“我自己。”
涂春花嗤了一声,那个笑的含义很明确。
“蹭老头蹭的吧?”涂春花声音不大不小,刚好周围几桌都能听见。
苏晚夹了一筷子青菜,慢慢嚼完,咽下去。
“涂姐,我是还有得蹭。”她放下筷子,正眼看着涂春花,“你呢?你想蹭都没那个机会。”
食堂里一下子安静了那么两秒。
涂春花手里的筷子顿住了。
苏晚继续吃饭,那口青菜嚼得不急不缓,把碗里的米饭扒拉得干干净净。吃完,站起来,把餐盘送到回收处。经过涂春花身边的时候,她停了一下。

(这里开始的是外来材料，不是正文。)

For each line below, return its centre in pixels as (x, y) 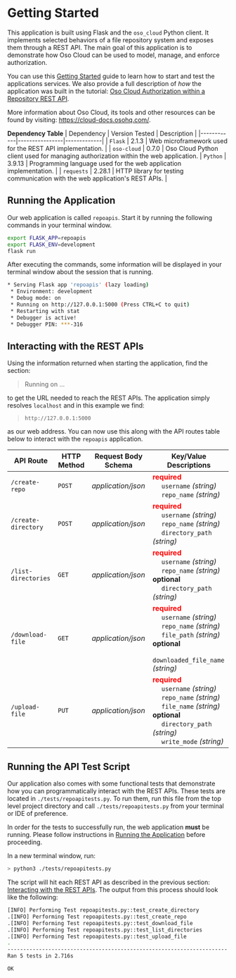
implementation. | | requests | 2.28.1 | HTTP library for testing (96, 171)
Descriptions (189, 465)
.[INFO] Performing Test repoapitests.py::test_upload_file (97, 936)
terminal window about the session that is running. (80, 272)
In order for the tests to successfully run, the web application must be (109, 827)
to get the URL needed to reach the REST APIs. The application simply (109, 398)
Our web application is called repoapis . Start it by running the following (110, 217)
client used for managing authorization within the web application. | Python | (117, 156)
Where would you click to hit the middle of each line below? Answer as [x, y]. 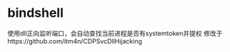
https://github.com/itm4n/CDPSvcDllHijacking [75, 41]
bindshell [36, 13]
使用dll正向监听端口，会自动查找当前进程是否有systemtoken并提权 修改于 [115, 33]
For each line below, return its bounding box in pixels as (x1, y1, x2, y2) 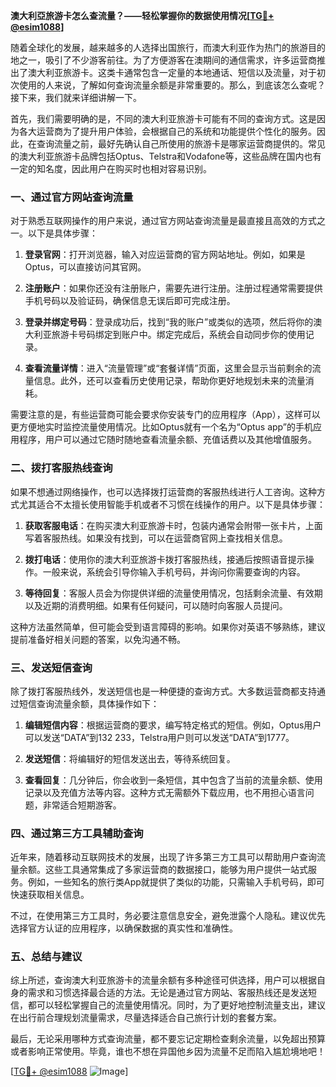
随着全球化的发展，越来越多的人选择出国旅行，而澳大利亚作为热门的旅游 (10, 42, 308, 53)
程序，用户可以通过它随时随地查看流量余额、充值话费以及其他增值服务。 (18, 434, 317, 446)
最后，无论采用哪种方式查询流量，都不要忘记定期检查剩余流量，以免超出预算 (10, 1033, 326, 1045)
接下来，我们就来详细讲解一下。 (10, 92, 142, 103)
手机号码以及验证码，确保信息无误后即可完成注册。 (24, 295, 236, 307)
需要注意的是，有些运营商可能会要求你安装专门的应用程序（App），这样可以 (10, 409, 321, 421)
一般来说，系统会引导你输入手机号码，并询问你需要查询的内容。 (42, 565, 306, 578)
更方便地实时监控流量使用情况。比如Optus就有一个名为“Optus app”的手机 (10, 421, 313, 433)

“涂姐,你家那个电话号我帮你问了,排在第四十三位,快了,再等仨月差不多。”
涂春花气得筷子都掉了。
苏晚出了食堂,迎面碰上赵德胜。
赵德胜斜着眼看她,鼻子里哼了一声。
苏晚从口袋里掏出一粒大白兔奶糖,剥了纸扔进嘴里。甜丝丝的奶味化开来,冬天吃这个最舒服了。
她不回头。
身后食堂里,涂春花已经跳起来了,拉着旁边的人数落苏晚的不是。越说越激动,连苏晚她妈离婚的事都扯出来了,说母女俩一个德行。
有人附和,有人听热闹,也有人皱眉头走了。
厂子就这么大,每天抬头低头见的,谁家什么事用不了两天全厂都知道。苏晚打从做这一行开始就想明白了——人的嘴你堵不住,但人的眼不瞎。
她不需要所有人喜欢她,只需要关键的几个人认可她。
而陆峥给她递来的这张通行证,不管旁人怎么揣测,她接了,用了,用得坦坦荡荡。至于日后怎么还这份人情,那是她自己的事。
晚上回到饭店后厨,胡丽丽正在炖一锅老母鸡汤。
苏晚趴在灶台边闻了一下,伸手去捞鸡腿,被胡丽丽拿勺子敲了一下手背。
“没熟呢。”
“我先尝尝味道。”
“你就是嘴馋。”
苏晚嘿嘿笑了两声,从兜里掏出两粒大白兔奶糖放在灶台上。
“给你的,甜的。”
胡丽丽看了她一眼,没说话,把奶糖收起来,塞进围裙口袋里。
锅里的鸡汤咕嘟咕嘟冒着泡,油花在汤面上转圈。外面风刮得很大,把后厨的窗户吹得嘎嘎响。